● **Task requirements**: Your output should be exactly the lines from the one containing "Give the box" through the final line of the following data, please, with no pictures.

-- Opening Marker --

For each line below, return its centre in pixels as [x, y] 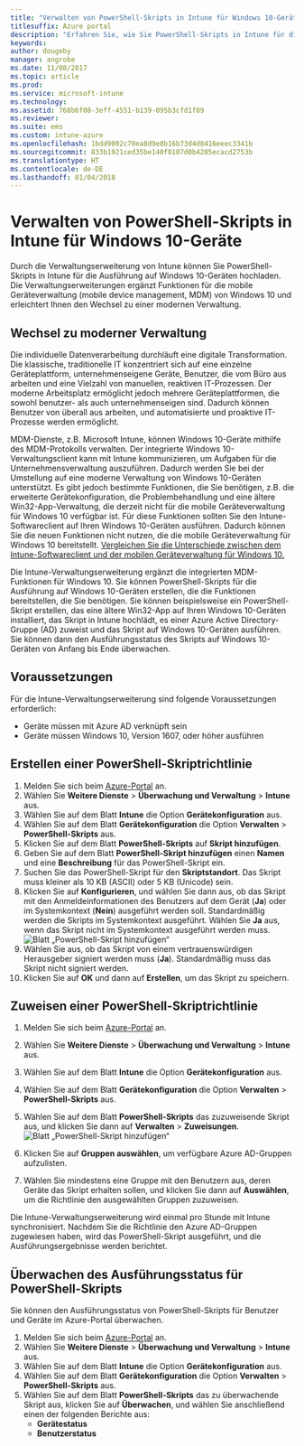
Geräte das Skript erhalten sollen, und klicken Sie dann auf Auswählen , [156, 1190]
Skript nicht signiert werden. [76, 968]
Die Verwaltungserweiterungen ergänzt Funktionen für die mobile [132, 285]
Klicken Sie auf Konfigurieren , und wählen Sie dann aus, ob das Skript [155, 891]
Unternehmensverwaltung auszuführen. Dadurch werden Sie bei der [137, 468]
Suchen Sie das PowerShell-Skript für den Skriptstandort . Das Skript [152, 872]
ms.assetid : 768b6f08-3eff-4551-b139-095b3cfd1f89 [107, 110]
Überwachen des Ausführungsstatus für [127, 1274]
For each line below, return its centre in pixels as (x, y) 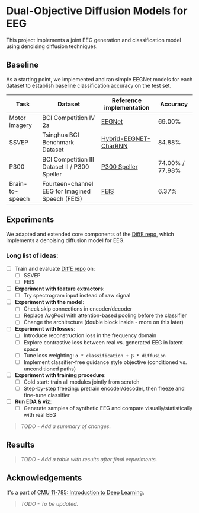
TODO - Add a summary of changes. (66, 426)
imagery (21, 125)
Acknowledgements (44, 478)
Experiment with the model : (49, 302)
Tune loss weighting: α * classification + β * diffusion (94, 355)
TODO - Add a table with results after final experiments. (89, 459)
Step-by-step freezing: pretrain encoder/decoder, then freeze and (104, 388)
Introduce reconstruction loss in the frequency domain (90, 335)
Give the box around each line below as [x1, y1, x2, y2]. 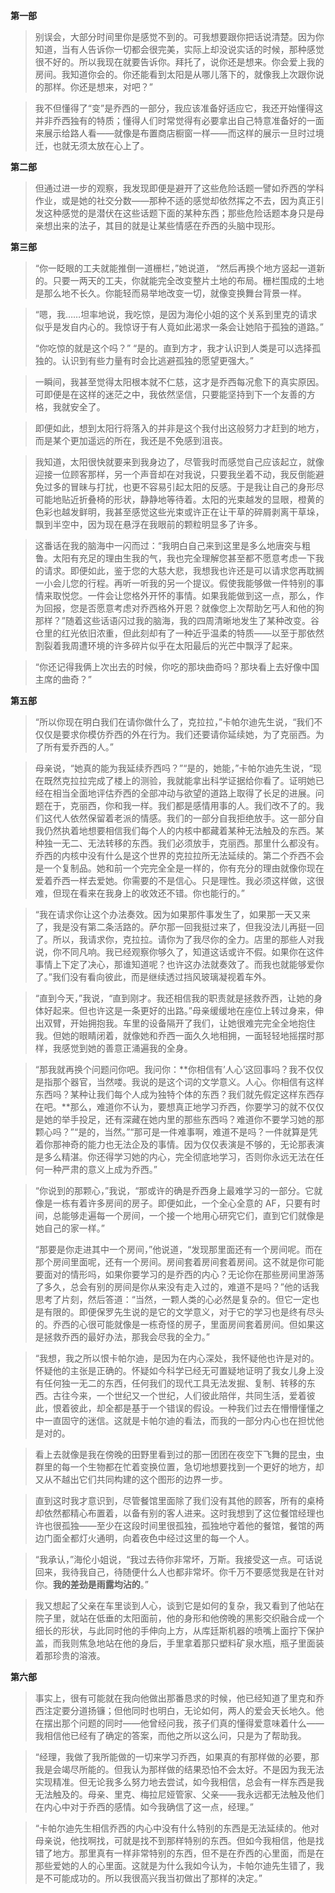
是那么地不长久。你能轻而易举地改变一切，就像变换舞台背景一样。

-- Closing Marker --

● **Answer space**:
Give the box around each line below as [x1, y1, x2, y2]. 
是那么地不长久。你能轻而易举地改变一切，就像变换舞台背景一样。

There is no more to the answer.